(Extracted data entries)
_ _ _ _

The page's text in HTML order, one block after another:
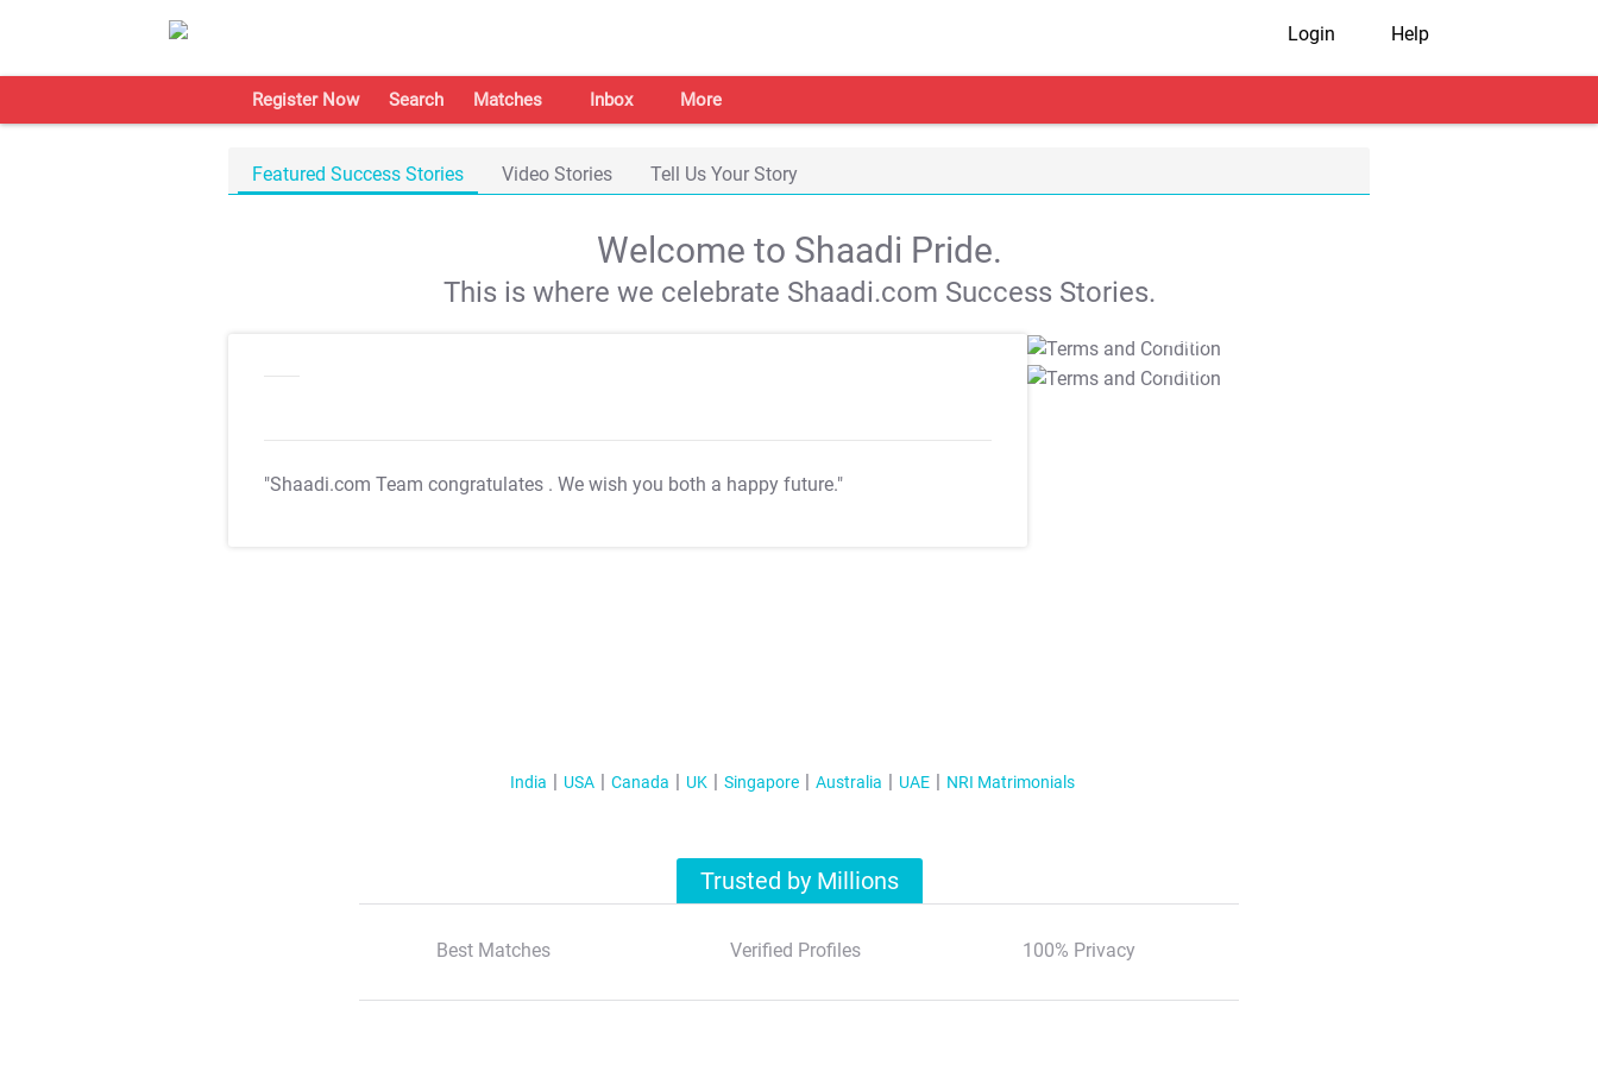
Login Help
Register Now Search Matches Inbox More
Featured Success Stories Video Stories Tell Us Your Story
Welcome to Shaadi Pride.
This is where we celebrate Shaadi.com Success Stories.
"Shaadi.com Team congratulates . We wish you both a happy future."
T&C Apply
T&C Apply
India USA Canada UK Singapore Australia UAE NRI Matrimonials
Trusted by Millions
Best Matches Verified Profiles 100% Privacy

_ _ _ _

_Work to complete:_ Extract each line holding the word "Success" from the records.

_Solution to this task:_
Featured Success Stories Video Stories Tell Us Your Story
This is where we celebrate Shaadi.com Success Stories.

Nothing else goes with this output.